22. Violation of Federal
Employment Laws
• An oil-industry survey conducted by the Mobil Corporation using 1993 data
showed that Texaco had a below-average percentage of Black people in
every salary bracket over $50,000
• A 1996 audit of an important Texaco division by the Department of Labor
found that on a job-by-job basis, Blacks and other minority employees had
to wait far longer than whites for promotion and were far less likely to
receive evaluations that would help them in their careers
• In November 1996, The New York Times disclosed the existence of tape
recordings wherein executive employees responsible for responding to
discovery referred to minorities as, inter alia, "black jelly beans" that were
"glued to the bottom of the bag.“
• The same newspaper also obtained court records, as well as government
documents that disclosed that out of the 873 executives at Texaco who made
more than $106,000 a year, only 0.7 percent were Black
23. The Suit
• In 1994, six black employees of Texaco filed a racial discrimination
lawsuit against Texaco based upon their assertion that they didn't think
they had received the positions nor the pay to which they felt they were
entitled. For good measure their attorneys added the assertion that
Texaco had established a pattern of racial discrimination.

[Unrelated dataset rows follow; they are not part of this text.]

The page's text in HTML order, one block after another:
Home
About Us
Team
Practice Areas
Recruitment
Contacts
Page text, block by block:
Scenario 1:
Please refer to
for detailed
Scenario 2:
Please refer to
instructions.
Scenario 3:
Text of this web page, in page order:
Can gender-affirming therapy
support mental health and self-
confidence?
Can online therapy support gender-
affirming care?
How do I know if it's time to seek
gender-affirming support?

• In short order, with strong encouragement from the NAACP Legal
Defense Fund and from the Clinton EEOC, 1400 or so other black
employees joined the suit which the judge quickly certified as a "class"
for the lawsuit.
24. A Very Expensive Example
of the Importance of an
Audit by Texaco, Inc., approved by the Court on March 21, 1997
The settlement
contained the following major components:
– $115 million in cash to the 1400 - 1500 aggrieved minority
employees;
– Over $20 million in salary increases to the aggrieved minority
employees; and
– Approximately $35 million for "diversity / sensitivity training", a
new corporate requirement for employees; and
– The creation of an Equality and Fairness Task Force; an
independent committee selected by Texaco and the plaintiffs, with
court approval, which has the power to implement personnel
policies designed to rectify alleged discriminatory practices by
Texaco.
25. In the Aftermath
• Raising the number of African Americans on the payroll to 13 percent,
up from 9 percent, by 2000. In all, minorities would make up 29
percent of the company, up from 23 percent.
• Raising by more than 25 percent the number of managers who are black
or female. The number of black managers would increase to 6.6 percent
from 4 percent.
• Imposing new "behavior standards" for managers.

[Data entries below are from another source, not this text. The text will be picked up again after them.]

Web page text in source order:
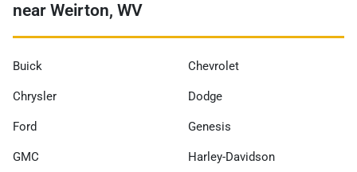
near Weirton, WV
Buick Chevrolet
Chrysler Dodge
Ford Genesis
GMC Harley-Davidson
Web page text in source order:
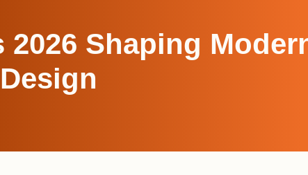
Shaping
Design

• Including women and minorities on every company Human Resource
Committee.
• Increasing purchases from minority- and female-owned businesses
from $135 million to about $200 million.
26. Conclusion
The importance of conducting periodic and systematic human
resources audits cannot be overemphasized. Through the audit
process, an employer is able to identify those aspects of its
human resources management that are in disarray, before the
problems become the subject of a claim or lawsuit. It also
allows the employer to take corrective action at its own pace,
on its own terms, without meddling by or interference from the
courts. Because of these benefits, any wise employer will
conduct systematic and periodic human resources audits, and
treat them just as seriously as financial audits.